§ **What is expected**
Among the records below, find each line that includes the string "baseboard" and copy it.

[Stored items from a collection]
· · · · ·

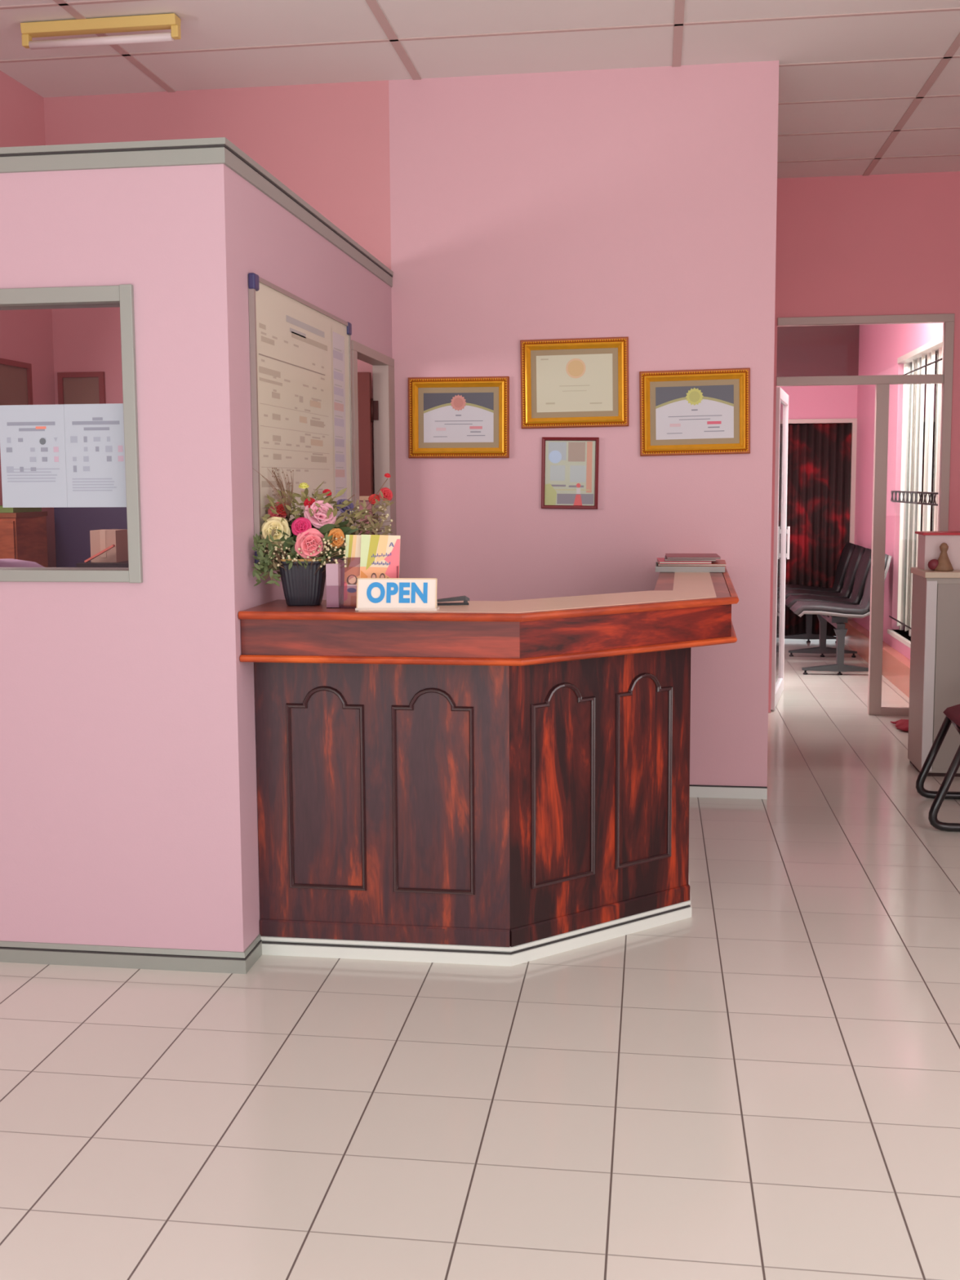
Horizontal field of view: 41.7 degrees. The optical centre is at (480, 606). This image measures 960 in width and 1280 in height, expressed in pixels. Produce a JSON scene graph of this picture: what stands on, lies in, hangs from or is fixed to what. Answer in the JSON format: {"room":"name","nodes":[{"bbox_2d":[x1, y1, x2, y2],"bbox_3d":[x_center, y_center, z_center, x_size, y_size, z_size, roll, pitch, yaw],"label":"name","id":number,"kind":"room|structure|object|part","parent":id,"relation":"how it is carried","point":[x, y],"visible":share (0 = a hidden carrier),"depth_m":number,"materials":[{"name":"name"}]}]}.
{"room":"clinic reception area","nodes":[
{"label":"clinic reception area","id":0,"kind":"room"},
{"bbox_2d":[0,71,56,567],"bbox_3d":[-2.324,-0.681,5.169,0.100,3.384,2.310,0,6,8],"label":"wall","id":1,"kind":"structure","parent":0,"point":[26,335],"depth_m":6.00,"materials":[{"name":"paint"}]},
{"bbox_2d":[0,358,32,405],"bbox_3d":[-2.168,-0.958,5.846,0.020,0.360,0.340,0,6,8],"label":"picture frame","id":2,"kind":"object","parent":1,"relation":"attached to","point":[15,377],"visible":0.57,"depth_m":5.87,"materials":[{"name":"red wood"}]},
{"bbox_2d":[0,164,391,951],"bbox_3d":[-1.832,-0.234,5.115,2.535,2.500,2.370,0,6,8],"label":"wall partition","id":3,"kind":"structure","parent":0,"point":[129,806],"depth_m":3.86,"materials":[{"name":"paint"}]},
{"bbox_2d":[0,284,142,582],"bbox_3d":[-1.580,-0.520,3.898,1.134,0.885,0.126,0,6,8],"label":"window","id":4,"kind":"structure","parent":3,"relation":"in","point":[122,296],"depth_m":3.77,"materials":[{"name":"grey metal"}]},
{"bbox_2d":[0,404,67,507],"bbox_3d":[-1.369,-0.459,3.855,0.211,0.312,0.003,0,6,8],"label":"notice sheet","id":5,"kind":"object","parent":4,"relation":"attached to","point":[33,437],"visible":1,"depth_m":3.85,"materials":[{"name":"grey paper"}]},
{"bbox_2d":[6,421,59,482],"bbox_3d":[-1.371,-0.472,3.853,0.172,0.182,0.001,0,6,8],"label":"print","id":6,"kind":"object","parent":5,"relation":"attached to","point":[33,447],"depth_m":3.85,"materials":[{"name":"grey paper"}]},
{"bbox_2d":[63,403,126,507],"bbox_3d":[-1.162,-0.457,3.827,0.205,0.312,0.002,0,6,8],"label":"notice sheet","id":7,"kind":"object","parent":4,"relation":"attached to","point":[95,446],"visible":0.96,"depth_m":3.83,"materials":[{"name":"grey paper"}]},
{"bbox_2d":[70,417,123,491],"bbox_3d":[-1.164,-0.461,3.826,0.168,0.222,0.001,0,6,8],"label":"print","id":8,"kind":"object","parent":7,"relation":"attached to","point":[96,443],"depth_m":3.83,"materials":[{"name":"grey paper"}]},
{"bbox_2d":[0,933,262,973],"bbox_3d":[-1.971,1.085,4.141,2.544,0.067,0.171,0,6,8],"label":"baseboard","id":9,"kind":"structure","parent":3,"relation":"attached to","point":[19,956],"depth_m":3.94,"materials":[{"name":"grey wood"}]},
{"bbox_2d":[0,137,393,287],"bbox_3d":[-1.835,-1.446,4.989,2.545,0.072,2.378,0,6,8],"label":"trim","id":10,"kind":"structure","parent":3,"relation":"attached to","point":[214,155],"depth_m":3.72,"materials":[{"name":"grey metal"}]},
{"bbox_2d":[248,272,354,564],"bbox_3d":[-0.616,-0.638,4.546,0.022,0.908,1.268,0,6,8],"label":"whiteboard","id":11,"kind":"object","parent":3,"relation":"attached to","point":[300,352],"visible":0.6,"depth_m":4.39,"materials":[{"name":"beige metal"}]},
{"bbox_2d":[351,340,396,535],"bbox_3d":[-0.840,-0.102,5.770,0.765,2.095,0.832,0,6,8],"label":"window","id":12,"kind":"structure","parent":3,"relation":"in","point":[380,410],"depth_m":5.91,"materials":[{"name":"beige painted wood"}]},
{"bbox_3d":[-0.850,-0.808,5.956,0.684,0.575,0.037,0,6,8],"label":"door","id":13,"kind":"part","parent":12,"relation":"part of","materials":[{"name":"brown wood"}]},
{"bbox_3d":[-0.844,0.202,6.055,0.684,1.415,0.037,0,6,8],"label":"door","id":14,"kind":"part","parent":12,"relation":"part of","materials":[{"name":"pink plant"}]},
{"bbox_2d":[43,60,778,786],"bbox_3d":[-0.420,-0.789,6.148,3.604,3.384,0.160,0,6,8],"label":"wall","id":15,"kind":"structure","parent":0,"point":[637,204],"depth_m":5.92,"materials":[{"name":"pink paint"}]},
{"bbox_2d":[57,371,106,404],"bbox_3d":[-1.976,-0.989,6.252,0.240,0.340,0.020,0,6,8],"label":"picture frame","id":16,"kind":"object","parent":15,"relation":"attached to","point":[73,388],"visible":0.41,"depth_m":6.24,"materials":[{"name":"red wood"}]},
{"bbox_2d":[62,377,99,404],"bbox_3d":[-1.975,-0.989,6.257,0.190,0.290,0.007,0,6,8],"label":"picture","id":17,"kind":"object","parent":16,"relation":"attached to","point":[76,390],"depth_m":6.25,"materials":[{"name":"brown"}]},
{"bbox_2d":[408,376,509,457],"bbox_3d":[-0.103,-0.897,5.996,0.485,0.382,0.033,1,6,8],"label":"frame","id":18,"kind":"object","parent":15,"relation":"attached to","point":[449,417],"visible":1,"depth_m":6.00,"materials":[{"name":"brown metal"}]},
{"bbox_2d":[541,437,599,509],"bbox_3d":[0.425,-0.629,5.956,0.268,0.336,0.020,1,6,8],"label":"picture frame","id":19,"kind":"object","parent":15,"relation":"attached to","point":[570,465],"visible":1,"depth_m":5.96,"materials":[{"name":"red"}]},
{"bbox_2d":[520,337,628,428],"bbox_3d":[0.443,-1.046,5.905,0.514,0.423,0.033,0,6,8],"label":"frame","id":20,"kind":"object","parent":15,"relation":"attached to","point":[582,382],"visible":1,"depth_m":5.91,"materials":[{"name":"brown metal"}]},
{"bbox_2d":[639,368,750,456],"bbox_3d":[0.996,-0.899,5.843,0.517,0.407,0.033,0,6,8],"label":"frame","id":21,"kind":"object","parent":15,"relation":"attached to","point":[684,412],"visible":1,"depth_m":5.84,"materials":[{"name":"brown metal"}]},
{"bbox_2d":[689,786,767,799],"bbox_3d":[1.169,0.889,6.008,0.394,0.052,0.012,0,6,8],"label":"baseboard","id":22,"kind":"structure","parent":15,"relation":"attached to","point":[695,791],"depth_m":6.00,"materials":[{"name":"white"}]},
{"bbox_2d":[689,784,767,788],"bbox_3d":[1.169,0.860,6.007,0.394,0.006,0.009,0,6,8],"label":"trim","id":23,"kind":"structure","parent":15,"relation":"attached to","point":[700,785],"depth_m":6.00,"materials":[{"name":"grey"}]},
{"bbox_2d":[0,638,959,1279],"bbox_3d":[0.166,1.037,5.346,6.650,0.100,14.100,0,6,8],"label":"floor","id":24,"kind":"structure","parent":0,"point":[762,1082],"depth_m":3.14,"materials":[{"name":"tile"}]},
{"bbox_2d":[0,558,44,567],"bbox_3d":[-1.626,0.430,4.763,0.550,1.245,0.592,0,6,8],"label":"office chair","id":25,"kind":"object","parent":24,"relation":"on","point":[6,562],"visible":0.02,"depth_m":4.42,"materials":[{"name":"pink fabric"}]},
{"bbox_2d":[0,511,48,567],"bbox_3d":[-2.100,0.269,5.709,0.190,1.385,0.322,0,6,8],"label":"cabinet","id":26,"kind":"object","parent":24,"relation":"on","point":[23,535],"visible":0.1,"depth_m":5.59,"materials":[{"name":"brown wood"}]},
{"bbox_3d":[-2.118,0.269,5.578,0.170,1.290,0.015,0,6,8],"label":"door","id":27,"kind":"part","parent":26,"relation":"part of","materials":[{"name":"brown wood"}]},
{"bbox_2d":[0,505,41,512],"bbox_3d":[-2.107,-0.437,5.655,0.160,0.029,0.260,0,6,8],"label":"document folder","id":28,"kind":"object","parent":26,"relation":"on","point":[2,509],"visible":0.6,"depth_m":5.56,"materials":[{"name":"green"}]},
{"bbox_2d":[53,506,127,567],"bbox_3d":[-1.561,0.173,6.064,0.800,1.500,0.425,0,6,8],"label":"cabinet","id":29,"kind":"object","parent":24,"relation":"on","point":[73,525],"visible":0.02,"depth_m":5.85,"materials":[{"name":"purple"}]},
{"bbox_2d":[75,560,128,567],"bbox_3d":[-1.435,0.403,5.307,0.340,1.190,0.428,0,6,8],"label":"filing cabinet","id":30,"kind":"object","parent":24,"relation":"on","point":[120,564],"visible":0.02,"depth_m":5.08,"materials":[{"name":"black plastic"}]},
{"bbox_2d":[84,544,115,562],"bbox_3d":[-1.544,-0.213,5.113,0.127,0.073,0.020,0,6,8],"label":"pencil","id":31,"kind":"object","parent":30,"relation":"on","point":[112,545],"visible":1,"depth_m":5.11,"materials":[{"name":"red wood"}]},
{"bbox_2d":[89,528,128,562],"bbox_3d":[-1.530,-0.250,5.199,0.110,0.131,0.122,0,6,8],"label":"carton","id":32,"kind":"object","parent":30,"relation":"on","point":[100,540],"visible":0.93,"depth_m":5.14,"materials":[{"name":"beige cardboard"}]},
{"bbox_2d":[238,566,738,966],"bbox_3d":[0.470,0.487,4.676,1.161,1.122,2.815,5,8,41],"label":"reception desk","id":33,"kind":"object","parent":24,"relation":"on","point":[494,783],"visible":0.98,"depth_m":3.97,"materials":[{"name":"red wood"}]},
{"bbox_2d":[251,467,394,606],"bbox_3d":[-0.511,-0.222,3.999,0.475,0.436,0.259,0,6,0],"label":"flower arrangement","id":34,"kind":"object","parent":33,"relation":"on","point":[300,548],"visible":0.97,"depth_m":3.96,"materials":[{"name":"multicoloured"}]},
{"bbox_3d":[-0.563,-0.077,4.022,0.158,0.144,0.158,-1,6,-4],"label":"pot","id":35,"kind":"part","parent":34,"relation":"part of","materials":[{"name":"grey plastic"}]},
{"bbox_3d":[-0.485,0.575,3.971,0.250,0.653,0.013,0,6,8],"label":"panel moulding","id":36,"kind":"part","parent":33,"relation":"part of","materials":[{"name":"brown wood"}]},
{"bbox_2d":[325,562,397,608],"bbox_3d":[-0.363,-0.072,3.910,0.223,0.155,0.048,0,6,4],"label":"brochure holder","id":37,"kind":"object","parent":33,"relation":"on","point":[333,587],"visible":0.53,"depth_m":3.90,"materials":[{"name":"plastic"}]},
{"bbox_2d":[343,534,360,605],"bbox_3d":[-0.398,-0.111,3.934,0.056,0.222,0.027,0,6,8],"label":"brochure","id":38,"kind":"object","parent":37,"relation":"in","point":[352,571],"visible":0.92,"depth_m":3.93,"materials":[{"name":"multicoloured paper"}]},
{"bbox_2d":[360,534,400,577],"bbox_3d":[-0.312,-0.110,3.910,0.130,0.224,0.027,0,6,8],"label":"brochure","id":39,"kind":"object","parent":37,"relation":"in","point":[380,553],"visible":0.73,"depth_m":3.91,"materials":[{"name":"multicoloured paper"}]},
{"bbox_3d":[-0.306,0.610,3.977,0.808,0.908,0.045,0,6,8],"label":"panel","id":40,"kind":"part","parent":33,"relation":"part of","materials":[{"name":"red wood"}]},
{"bbox_3d":[-0.307,1.036,3.992,0.808,0.054,0.008,0,6,8],"label":"rail","id":41,"kind":"part","parent":33,"relation":"part of","materials":[{"name":"red wood"}]},
{"bbox_2d":[355,577,439,610],"bbox_3d":[-0.252,-0.037,3.833,0.250,0.097,0.060,0,6,6],"label":"sign","id":42,"kind":"object","parent":33,"relation":"on","point":[372,593],"visible":1,"depth_m":3.82,"materials":[{"name":"beige plastic"}]},
{"bbox_3d":[-0.146,0.578,3.925,0.258,0.653,0.013,0,6,8],"label":"panel moulding","id":43,"kind":"part","parent":33,"relation":"part of","materials":[{"name":"brown wood"}]},
{"bbox_2d":[436,595,469,605],"bbox_3d":[-0.090,-0.018,3.968,0.113,0.028,0.032,-1,6,-6],"label":"stapler","id":44,"kind":"object","parent":33,"relation":"on","point":[464,598],"visible":0.8,"depth_m":3.96,"materials":[{"name":"black plastic"}]},
{"bbox_2d":[241,572,730,613],"bbox_3d":[0.458,-0.061,4.635,1.131,0.018,2.777,5,8,41],"label":"countertop","id":45,"kind":"structure","parent":33,"relation":"on","point":[665,580],"depth_m":4.07,"materials":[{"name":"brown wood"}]},
{"bbox_3d":[0.266,0.563,4.011,0.254,0.646,0.013,-4,7,-34],"label":"panel moulding","id":46,"kind":"part","parent":33,"relation":"part of","materials":[{"name":"brown wood"}]},
{"bbox_3d":[0.393,0.591,4.133,0.763,0.908,0.047,-4,7,-34],"label":"angled panel","id":47,"kind":"part","parent":33,"relation":"part of","materials":[{"name":"orange wood"}]},
{"bbox_3d":[0.411,1.016,4.152,0.763,0.054,0.008,-4,7,-34],"label":"rail","id":48,"kind":"part","parent":33,"relation":"part of","materials":[{"name":"orange wood"}]},
{"bbox_3d":[0.548,0.543,4.202,0.246,0.646,0.013,-4,7,-34],"label":"panel moulding","id":49,"kind":"part","parent":33,"relation":"part of","materials":[{"name":"brown wood"}]},
{"bbox_2d":[655,561,724,572],"bbox_3d":[0.908,-0.170,5.468,0.290,0.024,0.300,0,6,8],"label":"paper tray","id":50,"kind":"object","parent":33,"relation":"on","point":[658,568],"visible":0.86,"depth_m":5.32,"materials":[{"name":"grey plastic"}]},
{"bbox_3d":[0.913,-0.172,5.467,0.250,0.020,0.260,0,6,8],"label":"magazine","id":51,"kind":"object","parent":50,"relation":"on","visible":0},
{"bbox_2d":[657,560,726,566],"bbox_3d":[0.921,-0.188,5.465,0.285,0.010,0.280,1,6,10],"label":"magazine","id":52,"kind":"object","parent":51,"relation":"on","point":[717,562],"visible":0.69,"depth_m":5.33,"materials":[{"name":"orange paper"}]},
{"bbox_2d":[657,557,711,564],"bbox_3d":[0.881,-0.196,5.449,0.220,0.010,0.260,0,6,6],"label":"magazine","id":53,"kind":"object","parent":52,"relation":"on","point":[660,560],"visible":0.72,"depth_m":5.33,"materials":[{"name":"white paper"}]},
{"bbox_2d":[664,556,715,560],"bbox_3d":[0.910,-0.207,5.459,0.215,0.008,0.250,1,6,9],"label":"magazine","id":54,"kind":"object","parent":53,"relation":"on","point":[665,558],"visible":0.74,"depth_m":5.34,"materials":[{"name":"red paper"}]},
{"bbox_2d":[665,553,720,559],"bbox_3d":[0.920,-0.216,5.457,0.225,0.009,0.270,0,6,7],"label":"magazine","id":55,"kind":"object","parent":54,"relation":"on","point":[668,556],"visible":1,"depth_m":5.38,"materials":[{"name":"grey paper"}]},
{"bbox_2d":[784,542,891,675],"bbox_3d":[2.936,-0.033,10.692,0.746,0.945,2.135,0,6,8],"label":"bench","id":56,"kind":"object","parent":24,"relation":"on","point":[849,596],"visible":0.79,"depth_m":10.43,"materials":[{"name":"grey metal"}]},
{"bbox_2d":[890,719,908,731],"bbox_3d":[2.704,0.717,7.642,0.368,0.042,0.286,0,6,8],"label":"cloth","id":57,"kind":"object","parent":24,"relation":"on","point":[902,724],"visible":0.23,"depth_m":7.63,"materials":[{"name":"red fabric"}]},
{"bbox_2d":[907,567,959,777],"bbox_3d":[2.604,0.335,6.484,0.700,1.045,0.365,0,6,8],"label":"storage cabinet","id":58,"kind":"object","parent":24,"relation":"on","point":[935,651],"visible":0.92,"depth_m":6.36,"materials":[{"name":"beige wood"}]},
{"bbox_3d":[2.269,0.356,6.361,0.050,0.970,0.012,0,6,8],"label":"corner post","id":59,"kind":"part","parent":58,"relation":"part of","materials":[{"name":"white wood"}]},
{"bbox_2d":[928,559,938,570],"bbox_3d":[2.308,-0.210,6.397,0.064,0.058,0.051,0,6,8],"label":"ball","id":60,"kind":"object","parent":58,"relation":"on","point":[933,564],"depth_m":6.38,"materials":[{"name":"red"}]},
{"bbox_2d":[915,531,959,569],"bbox_3d":[2.511,-0.288,6.511,0.470,0.190,0.205,0,6,8],"label":"storage box","id":61,"kind":"object","parent":58,"relation":"on","point":[929,543],"visible":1,"depth_m":6.45,"materials":[{"name":"white"}]},
{"bbox_2d":[928,542,953,571],"bbox_3d":[2.339,-0.251,6.388,0.127,0.142,0.100,0,6,8],"label":"ornament","id":62,"kind":"object","parent":58,"relation":"on","point":[943,563],"visible":1,"depth_m":6.37,"materials":[{"name":"red wood"}]},
{"bbox_3d":[2.440,0.360,6.340,0.285,0.945,0.008,0,6,8],"label":"door","id":63,"kind":"part","parent":58,"relation":"part of","materials":[{"name":"beige wood"}]},
{"bbox_2d":[915,703,959,831],"bbox_3d":[2.302,0.510,5.617,0.676,0.870,0.605,0,6,8],"label":"chair","id":64,"kind":"object","parent":24,"relation":"on","point":[953,713],"visible":1,"depth_m":5.63,"materials":[{"name":"black metal"}]},
{"bbox_3d":[2.370,0.495,5.895,0.616,0.842,0.035,0,6,8],"label":"sled frame","id":65,"kind":"part","parent":64,"relation":"part of","materials":[{"name":"black metal"}]},
{"bbox_3d":[2.233,0.551,5.342,0.616,0.842,0.035,0,6,8],"label":"sled frame","id":66,"kind":"part","parent":64,"relation":"part of","materials":[{"name":"black metal"}]},
{"bbox_3d":[2.341,0.500,5.611,0.480,0.110,0.500,0,6,8],"label":"seat","id":67,"kind":"part","parent":64,"relation":"part of","materials":[{"name":"red fabric"}]},
{"bbox_2d":[0,0,959,178],"bbox_3d":[-0.119,-2.240,3.096,6.650,0.100,10.230,0,6,8],"label":"ceiling","id":68,"kind":"structure","parent":0,"point":[204,24],"depth_m":5.50,"materials":[{"name":"white tile"}]},
{"bbox_2d":[20,13,181,49],"bbox_3d":[-1.542,-2.328,5.115,0.670,0.094,0.069,0,6,8],"label":"ceiling light","id":69,"kind":"object","parent":68,"relation":"attached to","point":[29,30],"visible":1,"depth_m":5.10,"materials":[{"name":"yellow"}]},
{"bbox_2d":[0,0,959,176],"bbox_3d":[-0.175,-2.183,3.059,6.550,0.005,10.130,0,6,8],"label":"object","id":70,"kind":"structure","parent":68,"relation":"attached to","point":[678,24],"depth_m":5.47,"materials":[{"name":"brown"}]},
{"bbox_2d":[776,324,859,419],"bbox_3d":[2.563,-1.175,11.829,2.000,3.000,0.130,0,6,8],"label":"wall","id":71,"kind":"structure","parent":0,"point":[806,350],"depth_m":11.60,"materials":[{"name":"pink paint"}]},
{"bbox_2d":[788,418,857,619],"bbox_3d":[3.158,-0.705,11.779,0.660,2.068,0.080,0,6,8],"label":"door","id":72,"kind":"structure","parent":71,"relation":"in","point":[854,428],"depth_m":11.65,"materials":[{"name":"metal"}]},
{"bbox_2d":[784,422,852,635],"bbox_3d":[3.155,-0.707,11.787,0.612,1.990,0.035,0,6,8],"label":"curtain","id":73,"kind":"object","parent":72,"relation":"hanging from","point":[820,455],"visible":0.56,"depth_m":11.76,"materials":[{"name":"red fabric"}]},
{"bbox_2d":[768,171,959,712],"bbox_3d":[2.713,-0.989,7.978,2.150,3.384,0.120,0,6,8],"label":"wall","id":74,"kind":"structure","parent":0,"point":[888,244],"depth_m":7.84,"materials":[{"name":"paint"}]},
{"bbox_2d":[770,386,790,710],"bbox_3d":[2.042,-0.401,8.547,0.065,2.090,0.860,1,6,17],"label":"door","id":75,"kind":"structure","parent":74,"relation":"in","point":[780,531],"depth_m":8.57,"materials":[{"name":"white"}]},
{"bbox_3d":[2.030,-0.411,8.550,0.006,1.930,0.740,1,6,17],"label":"pane","id":76,"kind":"part","parent":75,"relation":"part of","materials":[{"name":"clear glass"}]},
{"bbox_3d":[2.178,-0.448,8.913,0.025,0.230,0.035,1,6,17],"label":"handle","id":77,"kind":"part","parent":75,"relation":"part of","materials":[{"name":"white metal"}]},
{"bbox_2d":[776,313,955,715],"bbox_3d":[2.418,-0.559,8.015,1.070,2.526,0.070,0,6,8],"label":"door frame","id":78,"kind":"structure","parent":74,"relation":"in","point":[882,383],"depth_m":7.92,"materials":[{"name":"beige metal"}]},
{"bbox_2d":[852,323,943,659],"bbox_3d":[3.293,-0.988,9.886,0.120,3.000,3.800,0,6,8],"label":"wall","id":79,"kind":"structure","parent":0,"point":[880,345],"depth_m":10.06,"materials":[{"name":"pink paint"}]},
{"bbox_2d":[844,619,910,697],"bbox_3d":[3.194,0.407,9.988,0.085,0.205,3.700,0,6,8],"label":"baseboard","id":80,"kind":"structure","parent":79,"relation":"attached to","point":[895,666],"depth_m":9.63,"materials":[{"name":"paint"}]},
{"bbox_2d":[887,335,942,648],"bbox_3d":[3.156,-0.770,9.010,0.150,2.120,1.654,0,6,8],"label":"window","id":81,"kind":"structure","parent":79,"relation":"in","point":[922,402],"depth_m":9.23,"materials":[{"name":"beige"}]},
{"bbox_3d":[3.169,-0.781,8.975,0.004,2.090,1.490,0,6,8],"label":"pane","id":82,"kind":"part","parent":81,"relation":"part of","materials":[{"name":"clear glass"}]}
]}

· · · · ·

§ **Result of this exercise**
{"bbox_2d":[0,933,262,973],"bbox_3d":[-1.971,1.085,4.141,2.544,0.067,0.171,0,6,8],"label":"baseboard","id":9,"kind":"structure","parent":3,"relation":"attached to","point":[19,956],"depth_m":3.94,"materials":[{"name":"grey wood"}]},
{"bbox_2d":[689,786,767,799],"bbox_3d":[1.169,0.889,6.008,0.394,0.052,0.012,0,6,8],"label":"baseboard","id":22,"kind":"structure","parent":15,"relation":"attached to","point":[695,791],"depth_m":6.00,"materials":[{"name":"white"}]},
{"bbox_2d":[844,619,910,697],"bbox_3d":[3.194,0.407,9.988,0.085,0.205,3.700,0,6,8],"label":"baseboard","id":80,"kind":"structure","parent":79,"relation":"attached to","point":[895,666],"depth_m":9.63,"materials":[{"name":"paint"}]},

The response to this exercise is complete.